Required action: Please return the listing below word for word, minus its pictures.
------------------------------------------------------------------------
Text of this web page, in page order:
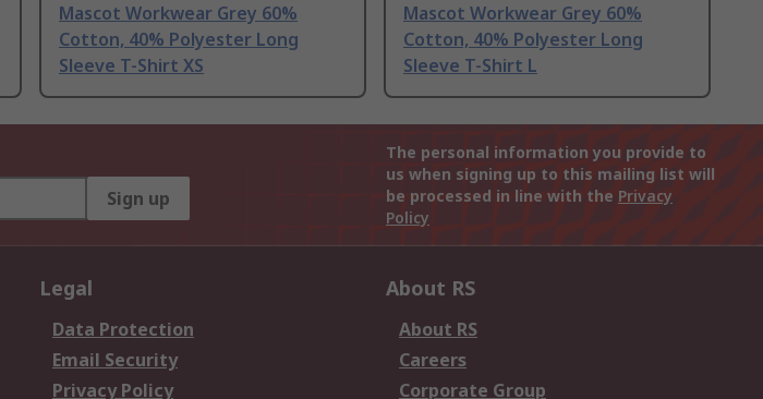
Mascot Workwear Grey 60%
Cotton, 40% Polyester Long
Sleeve T-Shirt XS
Mascot Workwear Grey 60%
Cotton, 40% Polyester Long
Sleeve T-Shirt L
Sign up
The personal information you provide to
us when signing up to this mailing list will
be processed in line with the Privacy
Policy
Legal
Data Protection
Email Security
Privacy Policy
About RS
About RS
Careers
Corporate Group
------------------------------------------------------------------------
Output below:
Text of this web page, in page order:
Mascot Workwear Grey 60%
Cotton, 40% Polyester Long
Sleeve T-Shirt XS
Mascot Workwear Grey 60%
Cotton, 40% Polyester Long
Sleeve T-Shirt L
Sign up
The personal information you provide to
us when signing up to this mailing list will
be processed in line with the Privacy
Policy
Legal
Data Protection
Email Security
Privacy Policy
About RS
About RS
Careers
Corporate Group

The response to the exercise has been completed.